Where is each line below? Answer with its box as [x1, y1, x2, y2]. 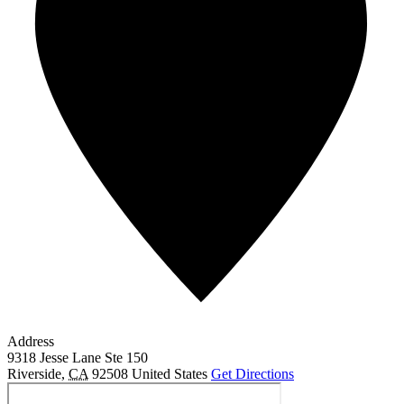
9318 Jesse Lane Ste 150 [7, 350, 148, 366]
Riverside [7, 366, 61, 382]
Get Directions [211, 366, 294, 382]
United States [132, 366, 207, 382]
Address [7, 334, 54, 350]
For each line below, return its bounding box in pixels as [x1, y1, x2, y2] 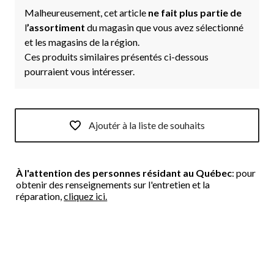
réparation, [16, 190, 64, 202]
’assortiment [27, 21, 87, 33]
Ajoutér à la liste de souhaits [89, 119, 205, 131]
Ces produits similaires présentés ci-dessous [24, 50, 209, 62]
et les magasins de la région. [24, 35, 139, 48]
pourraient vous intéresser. [24, 65, 135, 77]
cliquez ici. [64, 190, 108, 202]
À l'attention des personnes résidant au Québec [16, 166, 232, 179]
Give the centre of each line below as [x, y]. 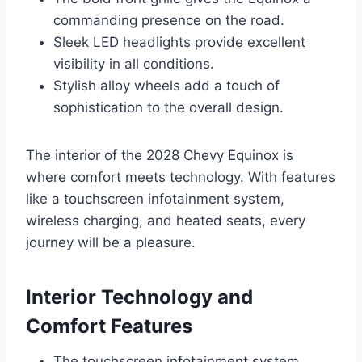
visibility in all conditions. [134, 63]
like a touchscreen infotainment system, [155, 198]
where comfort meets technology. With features [181, 177]
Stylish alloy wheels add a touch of [166, 85]
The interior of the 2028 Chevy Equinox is [160, 155]
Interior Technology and [139, 297]
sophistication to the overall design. [168, 107]
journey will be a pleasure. [111, 242]
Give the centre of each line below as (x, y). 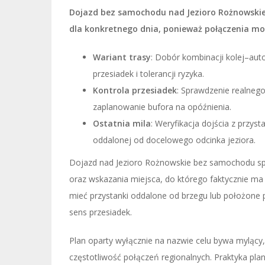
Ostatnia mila (122, 123)
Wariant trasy (122, 57)
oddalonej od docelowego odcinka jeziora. (174, 140)
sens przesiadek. (101, 212)
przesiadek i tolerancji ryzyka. (148, 74)
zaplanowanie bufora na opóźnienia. (162, 107)
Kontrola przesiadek (135, 90)
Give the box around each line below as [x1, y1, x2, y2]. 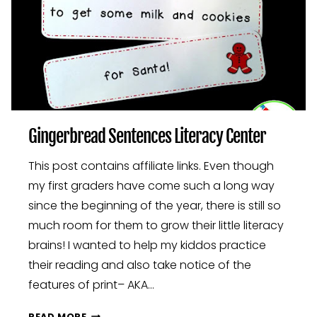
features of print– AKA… [28, 276, 154, 293]
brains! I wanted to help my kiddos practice [28, 236, 266, 253]
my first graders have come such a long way [28, 177, 275, 194]
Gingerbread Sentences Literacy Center [28, 125, 266, 147]
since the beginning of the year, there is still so [28, 197, 281, 214]
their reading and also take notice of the [28, 256, 251, 273]
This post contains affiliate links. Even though [28, 157, 274, 174]
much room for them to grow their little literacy [28, 217, 284, 234]
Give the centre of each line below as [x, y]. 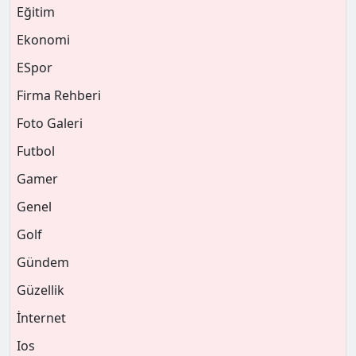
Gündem [43, 262]
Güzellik [41, 290]
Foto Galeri [50, 123]
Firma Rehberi [59, 95]
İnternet [41, 318]
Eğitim [36, 12]
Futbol [36, 151]
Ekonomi [43, 40]
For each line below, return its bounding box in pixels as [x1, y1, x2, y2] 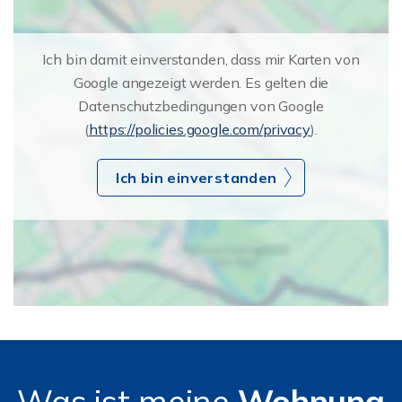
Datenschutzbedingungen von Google [78, 96, 324, 115]
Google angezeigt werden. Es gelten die [73, 73, 329, 92]
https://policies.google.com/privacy [89, 119, 311, 138]
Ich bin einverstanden [116, 168, 277, 187]
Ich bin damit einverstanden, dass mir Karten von [42, 49, 360, 68]
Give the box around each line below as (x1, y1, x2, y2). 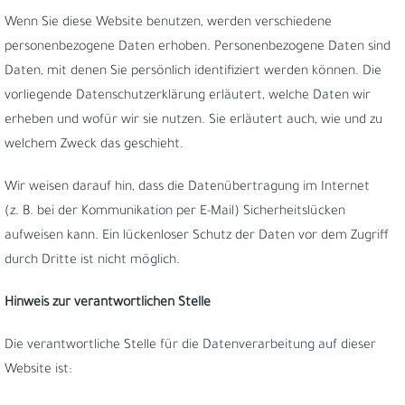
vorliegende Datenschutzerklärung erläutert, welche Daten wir (5, 89, 371, 104)
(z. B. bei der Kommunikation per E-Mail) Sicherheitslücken (5, 205, 345, 220)
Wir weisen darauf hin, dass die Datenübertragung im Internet (5, 181, 370, 195)
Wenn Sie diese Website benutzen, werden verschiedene (5, 16, 332, 31)
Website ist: (5, 363, 71, 378)
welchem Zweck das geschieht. (5, 138, 184, 153)
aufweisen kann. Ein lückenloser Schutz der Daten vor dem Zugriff (5, 230, 389, 244)
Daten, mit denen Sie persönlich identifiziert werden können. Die (5, 65, 381, 80)
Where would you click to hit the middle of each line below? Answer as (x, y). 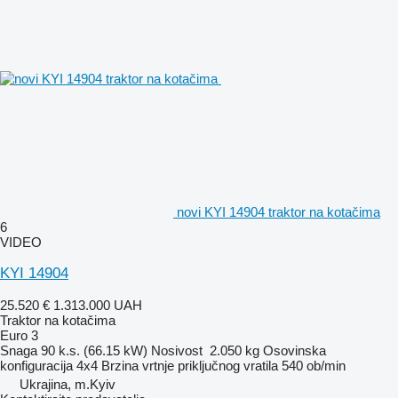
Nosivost (177, 350)
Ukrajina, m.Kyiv (68, 384)
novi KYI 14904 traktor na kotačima (279, 211)
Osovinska (295, 350)
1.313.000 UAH (98, 305)
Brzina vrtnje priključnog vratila (190, 365)
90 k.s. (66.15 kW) (94, 350)
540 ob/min (314, 365)

^^^^^^^^^^^^^^^^

Above are the records; reproduce them exactly and leave out the pictures.

Where is each line below? Answer with its box as [x1, y1, x2, y2]. 
9318 Jesse Lane Ste 150 [7, 350, 148, 366]
Riverside [7, 366, 61, 382]
Get Directions [211, 366, 294, 382]
United States [132, 366, 207, 382]
Address [7, 334, 54, 350]
For each line below, return its bounding box in pixels as [x1, y1, x2, y2] 
réparation, [16, 190, 64, 202]
’assortiment [27, 21, 87, 33]
Ajoutér à la liste de souhaits [89, 119, 205, 131]
Ces produits similaires présentés ci-dessous [24, 50, 209, 62]
et les magasins de la région. [24, 35, 139, 48]
pourraient vous intéresser. [24, 65, 135, 77]
cliquez ici. [64, 190, 108, 202]
À l'attention des personnes résidant au Québec [16, 166, 232, 179]
Give the centre of each line below as [x, y]. 
visibility in all conditions. [134, 63]
like a touchscreen infotainment system, [155, 198]
where comfort meets technology. With features [181, 177]
Stylish alloy wheels add a touch of [166, 85]
The interior of the 2028 Chevy Equinox is [160, 155]
Interior Technology and [139, 297]
sophistication to the overall design. [168, 107]
journey will be a pleasure. [111, 242]
Give the centre of each line below as (x, y). 
Ostatnia mila (122, 123)
Wariant trasy (122, 57)
oddalonej od docelowego odcinka jeziora. (174, 140)
sens przesiadek. (101, 212)
przesiadek i tolerancji ryzyka. (148, 74)
zaplanowanie bufora na opóźnienia. (162, 107)
Kontrola przesiadek (135, 90)
Give the box around each line below as [x1, y1, x2, y2]. 
features of print– AKA… [28, 276, 154, 293]
brains! I wanted to help my kiddos practice [28, 236, 266, 253]
my first graders have come such a long way [28, 177, 275, 194]
Gingerbread Sentences Literacy Center [28, 125, 266, 147]
since the beginning of the year, there is still so [28, 197, 281, 214]
their reading and also take notice of the [28, 256, 251, 273]
This post contains affiliate links. Even though [28, 157, 274, 174]
much room for them to grow their little literacy [28, 217, 284, 234]
Give the centre of each line below as [x, y]. 
Gündem [43, 262]
Güzellik [41, 290]
Foto Galeri [50, 123]
Firma Rehberi [59, 95]
İnternet [41, 318]
Eğitim [36, 12]
Futbol [36, 151]
Ekonomi [43, 40]
For each line below, return its bounding box in pixels as [x1, y1, x2, y2] 
Datenschutzbedingungen von Google [78, 96, 324, 115]
Google angezeigt werden. Es gelten die [73, 73, 329, 92]
https://policies.google.com/privacy [89, 119, 311, 138]
Ich bin einverstanden [116, 168, 277, 187]
Ich bin damit einverstanden, dass mir Karten von [42, 49, 360, 68]
Give the box around each line below as (x1, y1, x2, y2). 
vorliegende Datenschutzerklärung erläutert, welche Daten wir (5, 89, 371, 104)
(z. B. bei der Kommunikation per E-Mail) Sicherheitslücken (5, 205, 345, 220)
Wir weisen darauf hin, dass die Datenübertragung im Internet (5, 181, 370, 195)
Wenn Sie diese Website benutzen, werden verschiedene (5, 16, 332, 31)
Website ist: (5, 363, 71, 378)
welchem Zweck das geschieht. (5, 138, 184, 153)
aufweisen kann. Ein lückenloser Schutz der Daten vor dem Zugriff (5, 230, 389, 244)
Daten, mit denen Sie persönlich identifiziert werden können. Die (5, 65, 381, 80)
Where would you click to hit the middle of each line below? Answer as (x, y). 
Nosivost (177, 350)
Ukrajina, m.Kyiv (68, 384)
novi KYI 14904 traktor na kotačima (279, 211)
Osovinska (295, 350)
1.313.000 UAH (98, 305)
Brzina vrtnje priključnog vratila (190, 365)
90 k.s. (66.15 kW) (94, 350)
540 ob/min (314, 365)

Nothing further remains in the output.